As the U.S. economy slowly regains its health, astute human resources executives are updating their talent management strategies in preparation for eventual restaffing. It’s likely that the Millennial generation, those workers under age 30, will be well represented in future new-hire ranks, but employers may find they won’t be so easy to recruit.
Seventy percent of the Millennials who were laid off during the recession said they would not return to work for their previous employer, according to an online survey conducted by my firm, SBR Consulting. Respondents cited poor management and poor layoff processes as the primary reasons for their discontent. SBR Consulting conducted the survey in mid-2009 as the first phase of a three-part study, “The Recession and the Millennial Generation.”
Additionally, 55 percent of respondents answered “no” or “unsure” when asked if they would work for corporate America for the long term, defined in the survey as more than five years. Their future plans include starting a business, working in the nonprofit or government sector, or focusing on raising a family. This is a pragmatic group, however: 44 percent saw themselves in the corporate world for the short term (within the next three years).
The implication of these attitudes for employers is significant in light of the expense of hiring and training. But it’s also important because Millennials are the most electronically savvy generation we’ve ever seen. They will be broadcasting their opinions far and wide. Talk about a potential reputation-management crisis!
HR professionals need to acknowledge that many employers could have done a better job of handling the massive layoffs of the past few years. While workers in every age group were affected, Millennials found themselves especially hard hit because of their last-in/first-out status. And even if your company did not have layoffs, but your industry did, your organization will be suspect. Millennials are more likely than other generations in the workplace to openly discuss layoffs with peers and to form broad industry opinions based on this information.
I discussed this phenomenon with a career services professional at a West Coast university who reported that accounting majors at her institution declined to interview with recruiters from the Big Four accounting firms because they had heard both rumored and accurate information about layoffs at these firms. As a result, students felt safer joining local or regional accounting firms.
So when it’s time to attract these younger workers again, HR professionals will need to mend fences and be prepared to address such issues as:
• Career paths: Millennials want to know what they can expect to learn from a job and how that experience can help them in the future. Can you discuss the company’s growth plans and how the job being offered fits into that future? Be realistic in setting expectations. For example, describe the company’s post-economic downturn growth plan and how will it will affect potential job opportunities and the timing of promotions. Many Millennials have entrepreneurial aspirations, which may be an advantage for smaller companies that cannot necessarily compete against better salaries or benefit packages. They can, however, use their entrepreneurial culture as an advantage.

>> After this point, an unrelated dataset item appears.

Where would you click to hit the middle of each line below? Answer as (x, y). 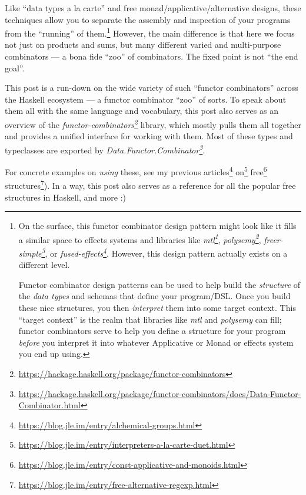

• Benefits, including severance: Recruiters confirm that Millennials, particularly new graduates, are asking detailed questions about benefits, and there is a lot of chatter in the Millennial blogosphere about the need to ask about severance benefits before accepting a job. This need to feel informed about severance practices is rooted in this generation’s attempt to grasp at a new form of job security in the midst of evolving workplace practices. Older Millennials who entered the workforce during boom times took job security for granted. They now understand what many workforce veterans have learned: Job security is not a given, regardless of industry. They have passed along this news to their younger colleagues. So, recruiters interested in attracting Millennials are advised to prepare to explain an employer’s benefits program in detail in order to help these young workers feel comfortable.
• Layoff process: Yes, you will be asked whether your firm had layoffs. More important, if you did lay people off, expect to be asked how you took care of those employees. Can you clearly articulate the business case for layoffs? If asked, could you discuss lessons learned from the process? Did you cut your workforce with kindness? If you avoided layoffs, how did you do so?
Preparing for the future
With almost 80 million Millennials in the U.S. population, business executives need to tune in to this generation’s expectations and behaviors, regardless of personal opinions about their work habits. They are the future workers and consumers on which success will depend.
Millennials are well educated, sophisticated and view loyalty as a two-way street. They are willing to give employers their best, but expect clear direction, trust and growth potential in return. The recession experience has made Millennials wary, and employers who take steps to repair recession-related damage will find they will have a hiring advantage when the economy picks up.